* [Task prompt]
Select every line below containing the word "مايكروسوفت".

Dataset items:
▬▬▬

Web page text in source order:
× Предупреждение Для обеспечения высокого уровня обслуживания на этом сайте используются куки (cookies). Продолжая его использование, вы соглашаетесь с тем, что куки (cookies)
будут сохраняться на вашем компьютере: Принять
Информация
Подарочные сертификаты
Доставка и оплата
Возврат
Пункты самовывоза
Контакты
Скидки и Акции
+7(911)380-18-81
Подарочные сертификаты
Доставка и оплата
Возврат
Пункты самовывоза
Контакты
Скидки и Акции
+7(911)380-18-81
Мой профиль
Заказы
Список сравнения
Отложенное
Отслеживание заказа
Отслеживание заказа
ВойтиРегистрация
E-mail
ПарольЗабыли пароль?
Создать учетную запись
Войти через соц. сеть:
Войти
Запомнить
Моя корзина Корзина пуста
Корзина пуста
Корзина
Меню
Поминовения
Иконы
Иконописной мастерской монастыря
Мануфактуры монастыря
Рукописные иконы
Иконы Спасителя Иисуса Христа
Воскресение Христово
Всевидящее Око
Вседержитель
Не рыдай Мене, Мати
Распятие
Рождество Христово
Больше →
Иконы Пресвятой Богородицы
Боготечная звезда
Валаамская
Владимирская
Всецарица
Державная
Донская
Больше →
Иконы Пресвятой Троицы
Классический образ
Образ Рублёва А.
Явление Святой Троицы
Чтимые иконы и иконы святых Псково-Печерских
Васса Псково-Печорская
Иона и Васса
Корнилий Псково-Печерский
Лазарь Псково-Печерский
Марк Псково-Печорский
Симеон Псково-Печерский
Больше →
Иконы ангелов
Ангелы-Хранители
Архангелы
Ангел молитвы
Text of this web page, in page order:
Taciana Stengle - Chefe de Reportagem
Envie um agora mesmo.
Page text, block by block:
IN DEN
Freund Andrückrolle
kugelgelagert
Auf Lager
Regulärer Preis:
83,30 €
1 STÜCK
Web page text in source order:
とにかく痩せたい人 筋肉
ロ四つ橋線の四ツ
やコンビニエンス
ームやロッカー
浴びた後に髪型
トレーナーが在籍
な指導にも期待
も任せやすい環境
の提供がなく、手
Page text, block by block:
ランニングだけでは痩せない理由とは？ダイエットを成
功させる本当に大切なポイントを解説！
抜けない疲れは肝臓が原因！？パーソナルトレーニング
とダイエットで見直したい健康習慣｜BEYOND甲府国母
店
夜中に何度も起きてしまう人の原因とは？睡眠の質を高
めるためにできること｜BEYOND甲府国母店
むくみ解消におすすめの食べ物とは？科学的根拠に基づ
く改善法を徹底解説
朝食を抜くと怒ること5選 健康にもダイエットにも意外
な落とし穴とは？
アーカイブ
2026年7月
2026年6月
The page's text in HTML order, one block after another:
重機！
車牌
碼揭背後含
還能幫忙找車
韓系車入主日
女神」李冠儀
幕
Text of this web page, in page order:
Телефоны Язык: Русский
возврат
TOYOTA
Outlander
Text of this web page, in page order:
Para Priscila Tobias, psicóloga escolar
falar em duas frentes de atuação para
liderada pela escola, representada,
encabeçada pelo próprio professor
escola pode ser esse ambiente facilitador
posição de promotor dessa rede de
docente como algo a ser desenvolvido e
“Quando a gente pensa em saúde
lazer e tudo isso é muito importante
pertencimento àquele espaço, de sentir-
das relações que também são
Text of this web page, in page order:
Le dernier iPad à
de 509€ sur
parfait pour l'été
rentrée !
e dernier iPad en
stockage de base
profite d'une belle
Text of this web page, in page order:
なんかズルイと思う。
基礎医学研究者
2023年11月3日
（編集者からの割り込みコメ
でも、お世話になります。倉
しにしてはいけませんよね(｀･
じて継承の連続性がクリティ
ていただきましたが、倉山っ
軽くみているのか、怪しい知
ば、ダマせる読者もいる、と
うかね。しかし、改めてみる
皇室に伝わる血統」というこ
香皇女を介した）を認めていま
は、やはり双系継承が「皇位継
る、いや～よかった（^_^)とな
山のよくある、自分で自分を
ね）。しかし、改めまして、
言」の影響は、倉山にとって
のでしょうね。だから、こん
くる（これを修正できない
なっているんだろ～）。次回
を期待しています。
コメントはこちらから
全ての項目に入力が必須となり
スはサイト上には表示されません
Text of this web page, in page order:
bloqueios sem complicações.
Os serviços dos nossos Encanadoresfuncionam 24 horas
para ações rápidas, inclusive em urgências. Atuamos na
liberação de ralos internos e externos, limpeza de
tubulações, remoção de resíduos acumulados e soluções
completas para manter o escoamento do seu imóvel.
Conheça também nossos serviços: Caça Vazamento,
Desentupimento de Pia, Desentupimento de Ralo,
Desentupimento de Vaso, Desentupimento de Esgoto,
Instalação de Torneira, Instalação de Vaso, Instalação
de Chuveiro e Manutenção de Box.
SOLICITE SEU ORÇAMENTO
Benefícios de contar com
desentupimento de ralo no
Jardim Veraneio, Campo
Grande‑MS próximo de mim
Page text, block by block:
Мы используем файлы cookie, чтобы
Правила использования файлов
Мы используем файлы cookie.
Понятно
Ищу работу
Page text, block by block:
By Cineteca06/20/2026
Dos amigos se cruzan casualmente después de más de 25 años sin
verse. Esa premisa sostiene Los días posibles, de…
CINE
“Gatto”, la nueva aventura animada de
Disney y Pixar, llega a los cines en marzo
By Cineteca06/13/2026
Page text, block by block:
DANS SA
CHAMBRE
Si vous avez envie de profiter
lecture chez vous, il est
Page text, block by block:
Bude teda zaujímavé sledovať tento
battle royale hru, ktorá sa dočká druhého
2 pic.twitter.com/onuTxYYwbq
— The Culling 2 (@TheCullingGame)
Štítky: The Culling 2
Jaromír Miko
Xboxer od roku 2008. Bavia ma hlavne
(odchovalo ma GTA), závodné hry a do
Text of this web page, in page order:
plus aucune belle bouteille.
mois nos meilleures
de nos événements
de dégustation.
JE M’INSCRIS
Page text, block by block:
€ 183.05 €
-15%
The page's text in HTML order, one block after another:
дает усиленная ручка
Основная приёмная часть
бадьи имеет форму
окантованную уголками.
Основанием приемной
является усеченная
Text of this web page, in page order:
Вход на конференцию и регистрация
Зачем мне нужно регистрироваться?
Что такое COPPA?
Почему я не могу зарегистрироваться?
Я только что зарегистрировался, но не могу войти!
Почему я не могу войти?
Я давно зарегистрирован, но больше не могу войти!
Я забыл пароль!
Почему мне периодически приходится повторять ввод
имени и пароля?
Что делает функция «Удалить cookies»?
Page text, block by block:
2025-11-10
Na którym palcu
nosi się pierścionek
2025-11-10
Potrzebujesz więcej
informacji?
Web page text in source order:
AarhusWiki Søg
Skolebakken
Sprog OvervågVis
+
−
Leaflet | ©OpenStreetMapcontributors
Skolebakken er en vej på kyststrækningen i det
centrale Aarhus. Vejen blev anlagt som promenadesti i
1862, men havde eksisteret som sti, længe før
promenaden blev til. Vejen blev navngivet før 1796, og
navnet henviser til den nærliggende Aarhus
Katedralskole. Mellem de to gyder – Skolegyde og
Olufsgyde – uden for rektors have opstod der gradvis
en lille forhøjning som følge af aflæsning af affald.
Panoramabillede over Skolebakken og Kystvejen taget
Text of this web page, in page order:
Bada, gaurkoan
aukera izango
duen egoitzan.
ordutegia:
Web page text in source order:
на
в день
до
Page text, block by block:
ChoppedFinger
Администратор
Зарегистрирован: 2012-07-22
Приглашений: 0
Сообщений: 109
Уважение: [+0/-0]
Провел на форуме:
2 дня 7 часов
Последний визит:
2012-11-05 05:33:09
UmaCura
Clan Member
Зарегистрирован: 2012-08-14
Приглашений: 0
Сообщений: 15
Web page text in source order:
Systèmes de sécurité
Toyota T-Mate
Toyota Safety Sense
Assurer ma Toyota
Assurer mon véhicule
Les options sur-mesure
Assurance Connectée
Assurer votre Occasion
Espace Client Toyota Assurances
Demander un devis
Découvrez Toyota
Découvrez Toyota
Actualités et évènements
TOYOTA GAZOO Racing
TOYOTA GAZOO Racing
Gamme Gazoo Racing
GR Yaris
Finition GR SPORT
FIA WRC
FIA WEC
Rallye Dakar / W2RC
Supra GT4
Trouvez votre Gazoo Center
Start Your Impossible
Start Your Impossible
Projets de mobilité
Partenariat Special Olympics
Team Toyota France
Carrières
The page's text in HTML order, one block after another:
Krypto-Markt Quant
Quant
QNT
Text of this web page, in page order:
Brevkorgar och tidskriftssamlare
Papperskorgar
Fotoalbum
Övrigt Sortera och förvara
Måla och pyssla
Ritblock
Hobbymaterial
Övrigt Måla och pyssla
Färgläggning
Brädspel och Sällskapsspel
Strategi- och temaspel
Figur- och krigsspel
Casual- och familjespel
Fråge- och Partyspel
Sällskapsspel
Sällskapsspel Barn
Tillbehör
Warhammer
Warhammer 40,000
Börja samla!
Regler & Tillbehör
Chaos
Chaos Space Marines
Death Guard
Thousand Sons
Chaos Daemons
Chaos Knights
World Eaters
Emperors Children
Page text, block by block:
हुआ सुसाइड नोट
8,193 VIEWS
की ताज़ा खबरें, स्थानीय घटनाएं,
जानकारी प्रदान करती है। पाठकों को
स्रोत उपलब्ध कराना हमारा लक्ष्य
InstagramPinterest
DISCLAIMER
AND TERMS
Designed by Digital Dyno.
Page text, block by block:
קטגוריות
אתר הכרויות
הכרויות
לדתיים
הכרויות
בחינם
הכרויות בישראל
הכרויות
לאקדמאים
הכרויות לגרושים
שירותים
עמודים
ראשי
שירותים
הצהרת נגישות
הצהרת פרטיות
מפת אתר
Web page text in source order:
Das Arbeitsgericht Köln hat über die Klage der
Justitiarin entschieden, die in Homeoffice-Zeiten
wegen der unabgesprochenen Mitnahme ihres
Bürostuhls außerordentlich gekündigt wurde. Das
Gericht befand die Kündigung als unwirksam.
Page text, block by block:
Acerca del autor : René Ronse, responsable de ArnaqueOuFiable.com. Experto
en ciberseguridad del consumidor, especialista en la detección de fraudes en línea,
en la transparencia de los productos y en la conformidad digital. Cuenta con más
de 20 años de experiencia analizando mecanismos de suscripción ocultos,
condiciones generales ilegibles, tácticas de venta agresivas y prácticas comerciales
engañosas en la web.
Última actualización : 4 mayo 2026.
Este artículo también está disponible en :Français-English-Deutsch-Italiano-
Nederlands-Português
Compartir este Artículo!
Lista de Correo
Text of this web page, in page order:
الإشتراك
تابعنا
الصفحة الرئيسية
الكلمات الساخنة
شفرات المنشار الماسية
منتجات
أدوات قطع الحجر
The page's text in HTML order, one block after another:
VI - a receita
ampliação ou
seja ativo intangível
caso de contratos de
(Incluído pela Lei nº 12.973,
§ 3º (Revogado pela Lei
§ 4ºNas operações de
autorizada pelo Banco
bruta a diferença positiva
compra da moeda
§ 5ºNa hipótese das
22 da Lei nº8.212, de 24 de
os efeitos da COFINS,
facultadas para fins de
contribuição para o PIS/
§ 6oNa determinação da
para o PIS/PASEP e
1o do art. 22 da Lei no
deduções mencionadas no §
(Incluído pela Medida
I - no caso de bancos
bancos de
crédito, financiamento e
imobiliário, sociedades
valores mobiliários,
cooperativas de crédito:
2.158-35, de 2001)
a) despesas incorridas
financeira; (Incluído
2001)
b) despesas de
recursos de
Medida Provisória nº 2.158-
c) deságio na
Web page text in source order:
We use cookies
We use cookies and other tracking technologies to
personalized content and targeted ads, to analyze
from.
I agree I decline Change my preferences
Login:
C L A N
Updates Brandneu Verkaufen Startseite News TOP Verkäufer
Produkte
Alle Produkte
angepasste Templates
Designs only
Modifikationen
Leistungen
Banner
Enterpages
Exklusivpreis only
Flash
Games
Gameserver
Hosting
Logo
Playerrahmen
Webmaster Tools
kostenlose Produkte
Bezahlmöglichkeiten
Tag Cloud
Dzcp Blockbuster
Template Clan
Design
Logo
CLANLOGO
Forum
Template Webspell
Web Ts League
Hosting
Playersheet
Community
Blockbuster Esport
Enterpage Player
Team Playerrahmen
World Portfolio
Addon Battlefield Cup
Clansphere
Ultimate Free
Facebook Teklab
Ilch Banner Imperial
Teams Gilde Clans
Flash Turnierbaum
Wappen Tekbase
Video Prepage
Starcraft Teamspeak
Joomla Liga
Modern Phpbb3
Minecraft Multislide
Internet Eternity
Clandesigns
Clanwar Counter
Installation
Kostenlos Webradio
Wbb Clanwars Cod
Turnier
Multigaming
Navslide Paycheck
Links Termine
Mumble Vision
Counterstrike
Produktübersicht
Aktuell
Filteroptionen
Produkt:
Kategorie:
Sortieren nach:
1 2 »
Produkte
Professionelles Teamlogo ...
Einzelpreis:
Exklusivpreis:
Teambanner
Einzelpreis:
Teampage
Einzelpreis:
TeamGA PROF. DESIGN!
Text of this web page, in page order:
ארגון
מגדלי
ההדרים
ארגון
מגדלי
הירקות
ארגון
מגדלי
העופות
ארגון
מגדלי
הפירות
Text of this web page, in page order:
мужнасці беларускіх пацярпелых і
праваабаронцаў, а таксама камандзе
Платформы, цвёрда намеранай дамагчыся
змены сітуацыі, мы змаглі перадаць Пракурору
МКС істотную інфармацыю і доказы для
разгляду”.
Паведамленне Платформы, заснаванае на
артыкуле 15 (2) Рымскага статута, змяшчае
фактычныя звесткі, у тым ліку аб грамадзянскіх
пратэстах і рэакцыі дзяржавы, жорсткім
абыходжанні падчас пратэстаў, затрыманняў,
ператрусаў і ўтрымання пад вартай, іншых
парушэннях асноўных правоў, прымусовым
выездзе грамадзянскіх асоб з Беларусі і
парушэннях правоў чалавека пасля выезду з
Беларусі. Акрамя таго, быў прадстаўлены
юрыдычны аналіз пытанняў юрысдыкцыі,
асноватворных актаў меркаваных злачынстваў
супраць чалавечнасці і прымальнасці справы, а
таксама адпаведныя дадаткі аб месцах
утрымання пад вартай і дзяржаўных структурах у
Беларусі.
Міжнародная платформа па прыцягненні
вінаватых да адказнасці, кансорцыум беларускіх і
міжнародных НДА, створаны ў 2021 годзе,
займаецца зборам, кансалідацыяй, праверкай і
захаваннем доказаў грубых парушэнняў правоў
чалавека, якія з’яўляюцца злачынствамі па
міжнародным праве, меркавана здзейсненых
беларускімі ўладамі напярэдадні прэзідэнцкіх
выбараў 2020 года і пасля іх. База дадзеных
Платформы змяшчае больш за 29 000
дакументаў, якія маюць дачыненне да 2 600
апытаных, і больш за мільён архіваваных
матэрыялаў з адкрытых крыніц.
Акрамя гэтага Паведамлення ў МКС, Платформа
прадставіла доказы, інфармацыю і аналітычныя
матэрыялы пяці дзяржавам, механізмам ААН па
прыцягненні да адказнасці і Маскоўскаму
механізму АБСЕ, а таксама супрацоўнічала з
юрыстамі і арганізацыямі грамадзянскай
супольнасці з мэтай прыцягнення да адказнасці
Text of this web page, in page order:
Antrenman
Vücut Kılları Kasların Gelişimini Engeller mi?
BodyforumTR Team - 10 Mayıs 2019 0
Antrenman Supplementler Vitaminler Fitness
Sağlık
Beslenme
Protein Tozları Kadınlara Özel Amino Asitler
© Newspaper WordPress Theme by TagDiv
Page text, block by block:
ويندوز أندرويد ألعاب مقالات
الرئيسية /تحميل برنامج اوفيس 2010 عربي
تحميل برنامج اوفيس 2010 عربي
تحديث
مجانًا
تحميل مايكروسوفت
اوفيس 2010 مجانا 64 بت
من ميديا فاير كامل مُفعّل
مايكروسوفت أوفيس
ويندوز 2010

▬▬▬

* [Exercise solution]
تحميل مايكروسوفت
مايكروسوفت أوفيس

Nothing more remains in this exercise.